#### [Task brief]
Although the data below contains pictures, output only the lines between those holding "환경변수 설정 확인 [48, 984]" and "fractions of methane", inclusive, exactly and without those pictures.

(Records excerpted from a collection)
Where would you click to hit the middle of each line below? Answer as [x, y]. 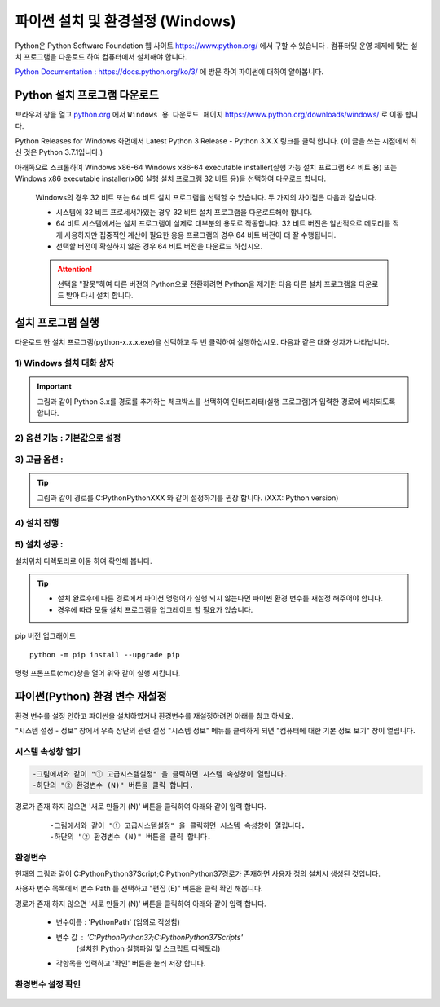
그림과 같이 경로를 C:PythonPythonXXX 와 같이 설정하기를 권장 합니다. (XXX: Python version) [188, 498]
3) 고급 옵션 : [40, 460]
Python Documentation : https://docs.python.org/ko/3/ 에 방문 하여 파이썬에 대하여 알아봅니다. [169, 72]
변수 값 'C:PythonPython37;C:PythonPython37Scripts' [150, 937]
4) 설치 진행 [37, 523]
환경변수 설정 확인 [48, 984]
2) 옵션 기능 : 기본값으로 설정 [68, 438]
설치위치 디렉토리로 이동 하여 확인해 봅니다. [84, 561]
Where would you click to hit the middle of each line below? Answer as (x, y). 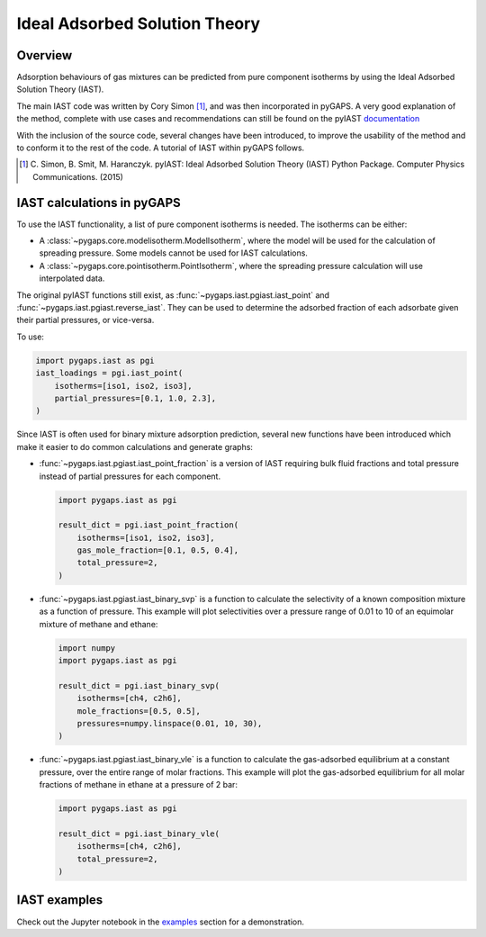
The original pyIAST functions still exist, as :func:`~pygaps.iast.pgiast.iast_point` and (173, 295)
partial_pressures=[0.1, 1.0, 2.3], (135, 398)
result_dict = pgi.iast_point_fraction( (148, 525)
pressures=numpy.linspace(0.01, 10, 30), (170, 723)
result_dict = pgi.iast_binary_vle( (139, 833)
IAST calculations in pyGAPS (99, 203)
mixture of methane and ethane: (99, 624)
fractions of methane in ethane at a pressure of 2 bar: (139, 785)
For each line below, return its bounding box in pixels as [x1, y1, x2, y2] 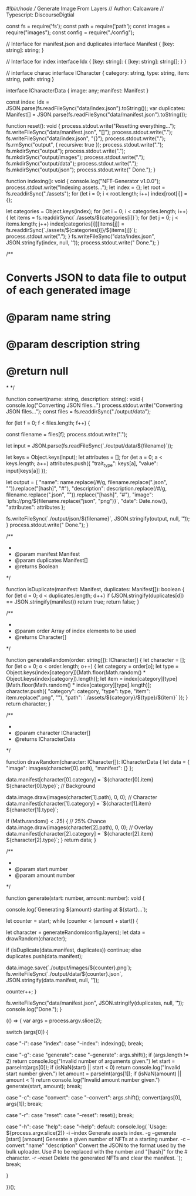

#### [Result]
환경변수 설정 확인 [48, 984]
2) 옵션 기능 : 기본값으로 설정 [68, 438]
설치위치 디렉토리로 이동 하여 확인해 봅니다. [84, 561]
Where would you click to hit the middle of each line below? Answer as (x, y). 
The original pyIAST functions still exist, as :func:`~pygaps.iast.pgiast.iast_point` and (173, 295)
partial_pressures=[0.1, 1.0, 2.3], (135, 398)
result_dict = pgi.iast_point_fraction( (148, 525)
pressures=numpy.linspace(0.01, 10, 30), (170, 723)
result_dict = pgi.iast_binary_vle( (139, 833)
IAST calculations in pyGAPS (99, 203)
mixture of methane and ethane: (99, 624)
fractions of methane in ethane at a pressure of 2 bar: (139, 785)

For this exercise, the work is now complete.